▶ [TO DO]: Every record below must come back exactly as written, with the images dropped.

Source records
-*-*-

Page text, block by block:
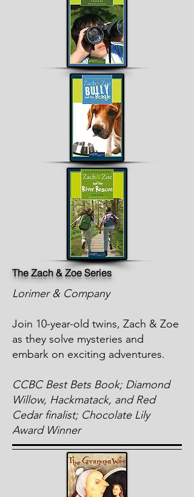
The Zach & Zoe Series
Lorimer & Company
Join 10-year-old twins, Zach & Zoe
as they solve mysteries and
embark on exciting adventures.
CCBC Best Bets Book; Diamond
Willow, Hackmatack, and Red
Cedar finalist; Chocolate Lily
Award Winner
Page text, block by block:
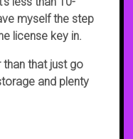
myself the step
license key in.
that just go
and plenty
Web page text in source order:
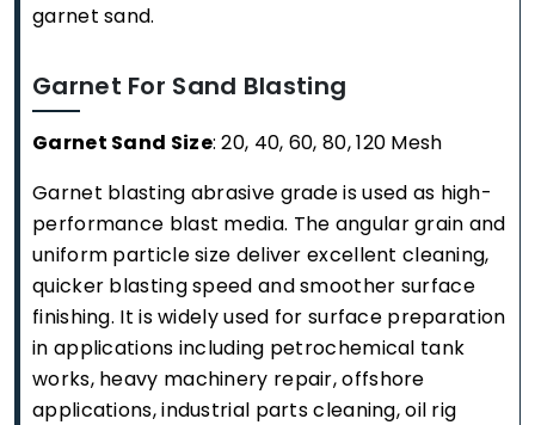
garnet sand.
Garnet For Sand Blasting
Garnet Sand Size: 20, 40, 60, 80, 120 Mesh
Garnet blasting abrasive grade is used as high-
performance blast media. The angular grain and
uniform particle size deliver excellent cleaning,
quicker blasting speed and smoother surface
finishing. It is widely used for surface preparation
in applications including petrochemical tank
works, heavy machinery repair, offshore
applications, industrial parts cleaning, oil rig
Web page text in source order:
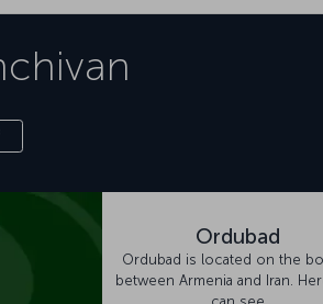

-*-*-

▶ [THE COMPLETED TASK]:
Page text, block by block:
The Zach & Zoe Series
Lorimer & Company
Join 10-year-old twins, Zach & Zoe
as they solve mysteries and
embark on exciting adventures.
CCBC Best Bets Book; Diamond
Willow, Hackmatack, and Red
Cedar finalist; Chocolate Lily
Award Winner
Page text, block by block:
myself the step
license key in.
that just go
and plenty
Web page text in source order:
garnet sand.
Garnet For Sand Blasting
Garnet Sand Size: 20, 40, 60, 80, 120 Mesh
Garnet blasting abrasive grade is used as high-
performance blast media. The angular grain and
uniform particle size deliver excellent cleaning,
quicker blasting speed and smoother surface
finishing. It is widely used for surface preparation
in applications including petrochemical tank
works, heavy machinery repair, offshore
applications, industrial parts cleaning, oil rig
Web page text in source order:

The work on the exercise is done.